Identifying the risk factors
What increases my risk for rhabdomyosarcoma?
In most cases, children with RMS do not have a family history of cancer. Although extensive study is required, the risk of an embryonic type of RMS seems to increase if the child has a close relative – parents or siblings – with cancer, especially when they are diagnosed before the age of 30.
In rare cases, RMS may be associated with neurofibromatosis, a genetic disorder that causes tumours to form on nerve tissue. In rare cases, although more research is required, RMS is linked with certain genetic syndromes such as Li-Fraumeni, Beckwith-Wiedemann and Costello syndromes.
Understanding the diagnosis & treatment
The information provided herein is not a substitute for any medical advice. ALWAYS consult with a doctor for more information.
How is rhabdomyosarcoma diagnosed?
The diagnostic tests performed partially depend on the root of the cancer. The following tests and procedures may be used to diagnose RMS:
- Physical examination: A doctor will conduct a physical examination to look for abnormal signs, including symptoms, lumps or anything abnormal. The doctor would also ask about your medical and treatment histories.
- X-ray: A doctor will require an X-ray examination to clearly see the internal organs and bones, such as through the chest.
- Computerized tomography (CT scan): A CT scan helps doctors visualise the area of interest with more detail, such as the chest, abdomen, pelvis or lymph nodes from different angles. You may be given an intravenous or oral contrast to help make tissues and organs visible on screen.
- MRI scan (magnetic resonance imaging).
- PET scan (positron emission tomography): a procedure to detect malignant tumor cells in the body.
- Bone scan: an imaging test to detect metastasis, such as cancer cells in the bone.

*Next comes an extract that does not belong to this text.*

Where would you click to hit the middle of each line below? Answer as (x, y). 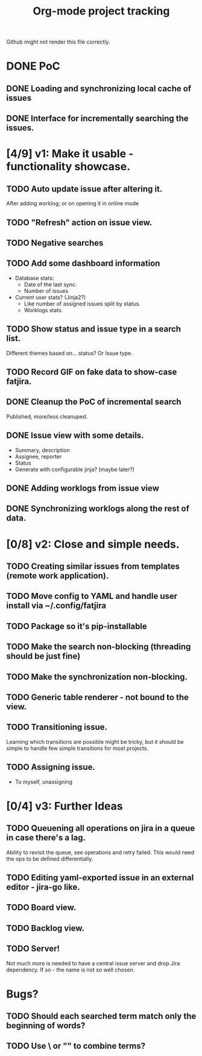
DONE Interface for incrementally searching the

- Bone marrow biopsy and aspiration: A doctor will insert a hollow needle into the hip bone to collect bone marrow, blood and a small piece of bone.
- Lumbar puncture: This procedure is performed to remove a sample of cerebrospinal fluid for testing under a microscope and check for signs of cancer cells.
If these tests help your doctor diagnose RMS, you would require a biopsy. Certain types of biopsies which your doctor may perform include:
- Needle biopsy
- Core biopsy
- Open biopsy
- Sentinel lymph node biopsy
How is rhabdomyosarcoma treated?
If you have RMS, your doctor will recommend a treatment guideline for you. Treatment will be based on your overall health condition, including other factors such as:
- Stage of RMS
- Type of RMS
- Risk group
- Tumor location
Doctors usually treat RMS by combining chemotherapy and external therapies, such as surgery, radiation, or both.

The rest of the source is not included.